▶ _Data for processing_
------------------------------------------------
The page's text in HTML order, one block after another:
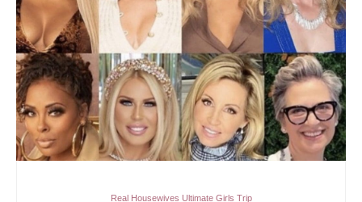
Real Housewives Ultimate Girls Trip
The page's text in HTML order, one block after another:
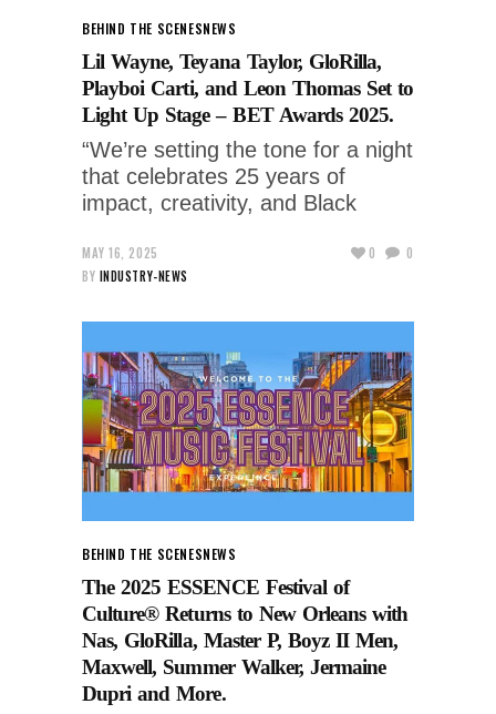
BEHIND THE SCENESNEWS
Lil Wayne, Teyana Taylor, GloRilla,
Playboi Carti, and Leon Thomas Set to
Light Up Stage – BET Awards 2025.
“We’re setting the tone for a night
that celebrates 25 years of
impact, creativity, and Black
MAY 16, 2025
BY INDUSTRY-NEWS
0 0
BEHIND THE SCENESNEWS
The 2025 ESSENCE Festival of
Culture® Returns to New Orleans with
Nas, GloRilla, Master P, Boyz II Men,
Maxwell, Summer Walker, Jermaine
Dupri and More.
------------------------------------------------
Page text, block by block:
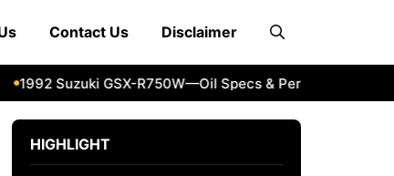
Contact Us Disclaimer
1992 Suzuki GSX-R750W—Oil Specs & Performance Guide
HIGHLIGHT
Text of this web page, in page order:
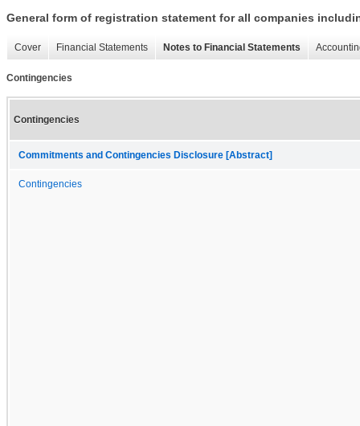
------------------------------------------------
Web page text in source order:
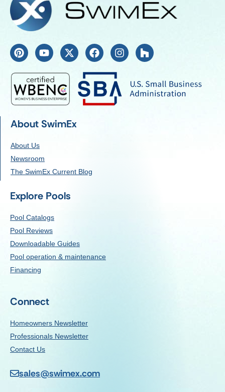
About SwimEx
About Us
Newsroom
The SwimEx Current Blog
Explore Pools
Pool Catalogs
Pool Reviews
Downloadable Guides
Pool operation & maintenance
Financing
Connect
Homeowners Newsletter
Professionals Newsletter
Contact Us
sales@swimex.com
------------------------------------------------
Would you output the lines above from the line holding "Page text, block" up to and including the line holding "Text of this", exactly and only those, with no pictures?

Page text, block by block:
Contact Us Disclaimer
1992 Suzuki GSX-R750W—Oil Specs & Performance Guide
HIGHLIGHT
Text of this web page, in page order:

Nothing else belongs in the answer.